Der „realistischen“ Interpretation der amerikanischen Hegemonialpolitik kann eine in die gleiche Richtung wirkende Dynamik des Hegemonieverfalls abgewonnen werden: Ob sie wollen oder nicht, die USA können sich diese Präsenz als hegemoniale Ordnungsmacht in der bisherigen Form gar nicht mehr leisten, auch wenn sie nicht als eine Aufgabe auf Zeit, sondern als „Dauerauftrag“ gedacht gewesen sein mochte. Die Prognose von der verringerten Präsenz wird also sowohl durch die Wirkungsrichtung derjenigen Kräfte und Motive untermauert, die eine (neo-) „realistische“ Interpretation der amerikanischen Außenpolitik unterstellt, als auch durch die derjenigen, auf die sich eine „idealistische“ Interpretation stützen würde.
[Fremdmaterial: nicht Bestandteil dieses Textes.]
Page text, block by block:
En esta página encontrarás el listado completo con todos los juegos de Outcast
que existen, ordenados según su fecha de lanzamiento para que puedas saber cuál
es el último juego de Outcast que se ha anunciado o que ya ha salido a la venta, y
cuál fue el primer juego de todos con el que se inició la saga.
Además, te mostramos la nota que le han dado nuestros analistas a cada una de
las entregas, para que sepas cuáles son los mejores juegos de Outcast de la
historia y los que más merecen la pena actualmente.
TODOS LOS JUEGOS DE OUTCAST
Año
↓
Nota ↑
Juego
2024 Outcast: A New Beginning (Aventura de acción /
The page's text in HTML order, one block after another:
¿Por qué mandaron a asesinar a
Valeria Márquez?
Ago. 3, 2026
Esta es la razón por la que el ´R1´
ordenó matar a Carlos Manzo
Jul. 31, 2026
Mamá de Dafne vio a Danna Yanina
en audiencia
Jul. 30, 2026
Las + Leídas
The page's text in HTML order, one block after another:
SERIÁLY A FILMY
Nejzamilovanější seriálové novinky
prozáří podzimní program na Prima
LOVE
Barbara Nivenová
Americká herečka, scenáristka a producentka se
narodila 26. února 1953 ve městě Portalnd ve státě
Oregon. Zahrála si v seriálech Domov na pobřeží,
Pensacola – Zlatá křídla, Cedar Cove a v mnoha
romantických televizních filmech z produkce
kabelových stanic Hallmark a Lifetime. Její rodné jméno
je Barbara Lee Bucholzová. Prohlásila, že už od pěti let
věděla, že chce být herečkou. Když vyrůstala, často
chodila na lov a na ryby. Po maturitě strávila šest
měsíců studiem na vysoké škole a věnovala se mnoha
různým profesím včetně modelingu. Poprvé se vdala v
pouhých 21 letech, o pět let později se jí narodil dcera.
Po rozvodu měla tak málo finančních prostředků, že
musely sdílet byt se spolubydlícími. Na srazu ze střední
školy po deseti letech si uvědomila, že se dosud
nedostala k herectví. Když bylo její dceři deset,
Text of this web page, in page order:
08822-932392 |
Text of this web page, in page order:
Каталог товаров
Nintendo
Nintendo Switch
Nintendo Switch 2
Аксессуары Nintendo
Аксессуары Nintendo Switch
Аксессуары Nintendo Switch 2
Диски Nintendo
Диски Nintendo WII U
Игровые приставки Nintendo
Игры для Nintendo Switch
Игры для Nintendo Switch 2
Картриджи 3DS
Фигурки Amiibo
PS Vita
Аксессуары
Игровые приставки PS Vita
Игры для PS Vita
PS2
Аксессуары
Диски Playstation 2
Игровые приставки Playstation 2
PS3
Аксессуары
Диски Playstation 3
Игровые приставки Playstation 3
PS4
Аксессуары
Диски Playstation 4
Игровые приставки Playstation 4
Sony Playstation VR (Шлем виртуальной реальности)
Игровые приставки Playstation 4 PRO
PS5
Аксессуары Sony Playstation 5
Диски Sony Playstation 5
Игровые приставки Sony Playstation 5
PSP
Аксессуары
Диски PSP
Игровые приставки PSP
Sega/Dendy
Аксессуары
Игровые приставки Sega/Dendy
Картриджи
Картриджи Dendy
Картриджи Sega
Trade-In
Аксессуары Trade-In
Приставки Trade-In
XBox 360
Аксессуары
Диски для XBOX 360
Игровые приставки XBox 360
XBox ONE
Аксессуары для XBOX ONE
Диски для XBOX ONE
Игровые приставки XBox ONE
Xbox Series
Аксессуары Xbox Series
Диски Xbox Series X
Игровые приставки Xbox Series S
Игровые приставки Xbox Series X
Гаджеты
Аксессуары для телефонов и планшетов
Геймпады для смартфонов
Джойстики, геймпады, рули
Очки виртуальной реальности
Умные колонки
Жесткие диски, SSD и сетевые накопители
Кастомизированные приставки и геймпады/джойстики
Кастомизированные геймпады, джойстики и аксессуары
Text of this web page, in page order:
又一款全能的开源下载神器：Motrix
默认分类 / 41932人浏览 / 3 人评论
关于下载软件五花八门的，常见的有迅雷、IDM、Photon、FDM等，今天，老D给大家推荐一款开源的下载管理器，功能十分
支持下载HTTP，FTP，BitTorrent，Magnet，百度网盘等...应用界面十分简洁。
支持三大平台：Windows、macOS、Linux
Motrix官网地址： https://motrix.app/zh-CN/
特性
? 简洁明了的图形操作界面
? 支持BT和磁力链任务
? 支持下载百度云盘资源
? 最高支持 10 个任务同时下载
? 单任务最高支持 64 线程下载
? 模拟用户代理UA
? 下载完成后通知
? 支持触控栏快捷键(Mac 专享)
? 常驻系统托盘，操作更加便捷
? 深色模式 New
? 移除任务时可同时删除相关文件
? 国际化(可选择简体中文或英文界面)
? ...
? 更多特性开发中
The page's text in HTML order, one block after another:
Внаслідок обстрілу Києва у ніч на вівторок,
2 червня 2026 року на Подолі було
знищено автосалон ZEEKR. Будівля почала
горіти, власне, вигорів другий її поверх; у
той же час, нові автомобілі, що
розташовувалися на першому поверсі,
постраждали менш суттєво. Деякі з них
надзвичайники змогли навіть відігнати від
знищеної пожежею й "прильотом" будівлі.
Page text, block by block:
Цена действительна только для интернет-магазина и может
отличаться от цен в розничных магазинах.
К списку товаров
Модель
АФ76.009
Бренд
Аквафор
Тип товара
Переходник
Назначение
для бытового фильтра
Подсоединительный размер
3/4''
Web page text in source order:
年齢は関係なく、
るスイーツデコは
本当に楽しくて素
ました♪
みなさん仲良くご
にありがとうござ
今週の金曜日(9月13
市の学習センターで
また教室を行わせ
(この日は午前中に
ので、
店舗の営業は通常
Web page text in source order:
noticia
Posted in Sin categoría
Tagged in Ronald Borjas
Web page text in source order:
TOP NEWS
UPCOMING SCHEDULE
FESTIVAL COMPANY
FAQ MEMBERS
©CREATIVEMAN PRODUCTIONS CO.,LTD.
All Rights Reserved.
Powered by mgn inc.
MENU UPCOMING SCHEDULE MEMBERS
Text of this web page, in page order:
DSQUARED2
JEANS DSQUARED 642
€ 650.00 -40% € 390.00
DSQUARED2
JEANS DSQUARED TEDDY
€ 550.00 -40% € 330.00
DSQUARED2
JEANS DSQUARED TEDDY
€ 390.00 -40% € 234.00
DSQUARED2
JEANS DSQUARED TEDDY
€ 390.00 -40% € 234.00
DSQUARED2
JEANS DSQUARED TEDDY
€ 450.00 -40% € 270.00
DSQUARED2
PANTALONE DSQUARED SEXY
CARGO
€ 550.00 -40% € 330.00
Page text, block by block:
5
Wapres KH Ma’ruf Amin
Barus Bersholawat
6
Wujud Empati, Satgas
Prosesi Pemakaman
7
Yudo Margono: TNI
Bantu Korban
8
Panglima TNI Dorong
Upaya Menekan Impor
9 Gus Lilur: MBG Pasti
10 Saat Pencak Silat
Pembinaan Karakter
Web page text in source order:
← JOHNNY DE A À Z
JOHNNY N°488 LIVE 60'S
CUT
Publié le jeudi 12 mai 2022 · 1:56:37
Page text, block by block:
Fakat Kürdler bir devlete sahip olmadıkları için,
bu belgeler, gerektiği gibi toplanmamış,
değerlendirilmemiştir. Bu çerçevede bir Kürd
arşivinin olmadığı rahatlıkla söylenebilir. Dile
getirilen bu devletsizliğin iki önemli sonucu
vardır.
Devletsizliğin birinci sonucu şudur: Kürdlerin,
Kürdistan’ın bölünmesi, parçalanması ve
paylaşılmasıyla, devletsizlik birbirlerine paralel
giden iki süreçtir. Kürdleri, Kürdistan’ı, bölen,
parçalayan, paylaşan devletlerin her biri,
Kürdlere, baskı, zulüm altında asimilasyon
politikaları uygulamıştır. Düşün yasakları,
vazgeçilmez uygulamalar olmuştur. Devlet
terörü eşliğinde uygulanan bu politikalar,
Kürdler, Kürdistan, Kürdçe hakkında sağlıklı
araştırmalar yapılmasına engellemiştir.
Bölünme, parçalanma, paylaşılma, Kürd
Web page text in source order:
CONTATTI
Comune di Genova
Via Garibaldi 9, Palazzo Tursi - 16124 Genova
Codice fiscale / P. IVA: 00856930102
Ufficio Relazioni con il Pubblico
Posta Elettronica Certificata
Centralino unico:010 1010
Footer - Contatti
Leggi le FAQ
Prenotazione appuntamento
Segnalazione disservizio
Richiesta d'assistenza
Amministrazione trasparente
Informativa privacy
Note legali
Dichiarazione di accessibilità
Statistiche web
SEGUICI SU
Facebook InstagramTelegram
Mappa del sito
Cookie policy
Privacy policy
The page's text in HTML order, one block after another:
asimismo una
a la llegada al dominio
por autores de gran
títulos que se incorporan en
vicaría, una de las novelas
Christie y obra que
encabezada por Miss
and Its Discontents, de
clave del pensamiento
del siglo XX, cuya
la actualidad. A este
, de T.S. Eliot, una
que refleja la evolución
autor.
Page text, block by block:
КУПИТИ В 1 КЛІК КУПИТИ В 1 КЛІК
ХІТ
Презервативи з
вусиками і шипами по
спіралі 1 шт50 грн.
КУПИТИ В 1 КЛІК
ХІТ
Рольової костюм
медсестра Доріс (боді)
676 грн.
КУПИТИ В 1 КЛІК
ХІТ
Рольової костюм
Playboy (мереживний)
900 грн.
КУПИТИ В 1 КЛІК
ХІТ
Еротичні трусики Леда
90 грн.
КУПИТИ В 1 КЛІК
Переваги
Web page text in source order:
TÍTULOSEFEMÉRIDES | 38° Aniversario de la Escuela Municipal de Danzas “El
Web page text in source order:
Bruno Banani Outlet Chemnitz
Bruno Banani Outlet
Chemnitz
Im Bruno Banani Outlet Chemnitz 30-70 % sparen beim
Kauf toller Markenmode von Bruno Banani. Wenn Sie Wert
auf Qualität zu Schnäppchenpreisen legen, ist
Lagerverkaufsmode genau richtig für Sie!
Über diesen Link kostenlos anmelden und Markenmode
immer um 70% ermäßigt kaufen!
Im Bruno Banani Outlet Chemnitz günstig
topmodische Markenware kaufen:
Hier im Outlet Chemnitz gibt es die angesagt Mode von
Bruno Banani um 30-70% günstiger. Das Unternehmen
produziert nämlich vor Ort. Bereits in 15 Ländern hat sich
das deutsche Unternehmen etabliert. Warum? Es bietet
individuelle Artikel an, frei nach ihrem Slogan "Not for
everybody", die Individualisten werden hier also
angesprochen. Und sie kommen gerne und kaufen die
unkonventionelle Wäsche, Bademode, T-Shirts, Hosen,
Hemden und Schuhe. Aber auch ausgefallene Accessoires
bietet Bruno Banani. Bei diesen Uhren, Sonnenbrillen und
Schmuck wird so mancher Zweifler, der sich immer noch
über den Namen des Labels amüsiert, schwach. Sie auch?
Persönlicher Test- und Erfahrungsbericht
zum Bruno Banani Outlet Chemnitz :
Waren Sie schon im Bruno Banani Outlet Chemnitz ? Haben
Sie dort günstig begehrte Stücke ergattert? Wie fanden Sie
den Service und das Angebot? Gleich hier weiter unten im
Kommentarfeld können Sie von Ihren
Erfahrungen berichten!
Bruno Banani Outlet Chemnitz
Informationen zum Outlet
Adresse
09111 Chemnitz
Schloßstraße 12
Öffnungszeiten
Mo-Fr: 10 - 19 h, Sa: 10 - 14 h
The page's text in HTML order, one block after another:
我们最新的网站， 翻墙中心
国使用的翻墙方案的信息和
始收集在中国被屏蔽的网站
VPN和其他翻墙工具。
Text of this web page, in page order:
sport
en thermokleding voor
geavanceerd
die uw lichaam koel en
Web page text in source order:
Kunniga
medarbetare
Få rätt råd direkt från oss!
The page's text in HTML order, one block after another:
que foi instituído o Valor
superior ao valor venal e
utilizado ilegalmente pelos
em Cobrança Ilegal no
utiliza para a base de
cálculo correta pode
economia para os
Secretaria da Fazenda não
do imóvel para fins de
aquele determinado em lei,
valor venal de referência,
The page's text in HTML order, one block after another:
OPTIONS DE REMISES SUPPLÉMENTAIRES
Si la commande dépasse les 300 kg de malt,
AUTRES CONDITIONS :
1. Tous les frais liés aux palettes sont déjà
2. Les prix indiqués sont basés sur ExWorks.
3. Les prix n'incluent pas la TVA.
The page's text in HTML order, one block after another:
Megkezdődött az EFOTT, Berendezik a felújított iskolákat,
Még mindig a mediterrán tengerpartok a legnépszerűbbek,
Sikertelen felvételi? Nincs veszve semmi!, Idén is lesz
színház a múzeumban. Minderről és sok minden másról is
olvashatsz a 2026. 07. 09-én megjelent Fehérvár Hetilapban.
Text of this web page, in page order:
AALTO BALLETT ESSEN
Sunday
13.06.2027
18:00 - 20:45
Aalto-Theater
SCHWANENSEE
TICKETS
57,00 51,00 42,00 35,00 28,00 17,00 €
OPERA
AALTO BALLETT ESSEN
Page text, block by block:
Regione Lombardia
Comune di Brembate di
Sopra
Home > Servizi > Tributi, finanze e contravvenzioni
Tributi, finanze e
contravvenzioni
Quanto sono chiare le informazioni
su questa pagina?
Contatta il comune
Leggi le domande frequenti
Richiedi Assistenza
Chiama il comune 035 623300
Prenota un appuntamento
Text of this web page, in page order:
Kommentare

Wir haben den Versuch unternommen, durch die Freilegung einiger wesentlicher Elemente der Tiefenstruktur der amerikanischen Außenpolitik bestimmte Wirkungskräfte und deren Wirkungsrichtung, also eine Tendenz zu ermitteln. Diese Tendenz wird sich aber nicht selbsttätig und geradlinig durchsetzen, sondern einem Kräftefeld widerstreitender Einflüsse ausgesetzt sein. Mit der Auflösung des Ost-West-Konflikts haben wir bereits einen der dabei zu berücksichtigenden begünstigenden Faktoren benannt. Allerdings scheint, wie der Golfkrieg zeigt, gerade der damit einhergehende Rückzug der Sowjetunion aus ihrer ehemaligen Rolle als zweite globale Ordnungsmacht atavistische Gelüste in den USA geweckt zu haben, wieder allein für „Recht und Ordnung“ sorgen zu wollen. Unter weiteren Gegenkräften zu der prognostizierten Entwicklungstendenz stellt der „leadership lag“ der zur Übernahme von kollektiven Ordnungsund Konfliktregelungsfunktionen aufgerufenen Europäer die vielleicht wichtigste dar. Gerade bei einer Militarisierung von Konflikten wird Westeuropa dazu neigen, der auf diesem Gebiet noch funktionstüchtigen alten Hegemonialmacht globalpolitische Ordnungsfunktionen zuzuschieben. Keinen Anlaß für einen etwaigen Wunsch der europäischen Nachbarn nach dauerhafter amerikanischer Präsenz in Europa bietet allerdings das neue Deutschland mehr: Während die Anwesenheit der USA in Europa nach dem Zweiten Weltkrieg nicht zuletzt auch der Eindämmung des deutschen Militarismus gegolten hatte dürfte nun gegenüber dem sich als besonders friedliebender „Drückeberger“ entpuppenden Deutschland dieser Grund für eine Existenzverlängerung des atlantischen Militärbündnisses und der amerikanischen Präsenz in Europa entfallen sein.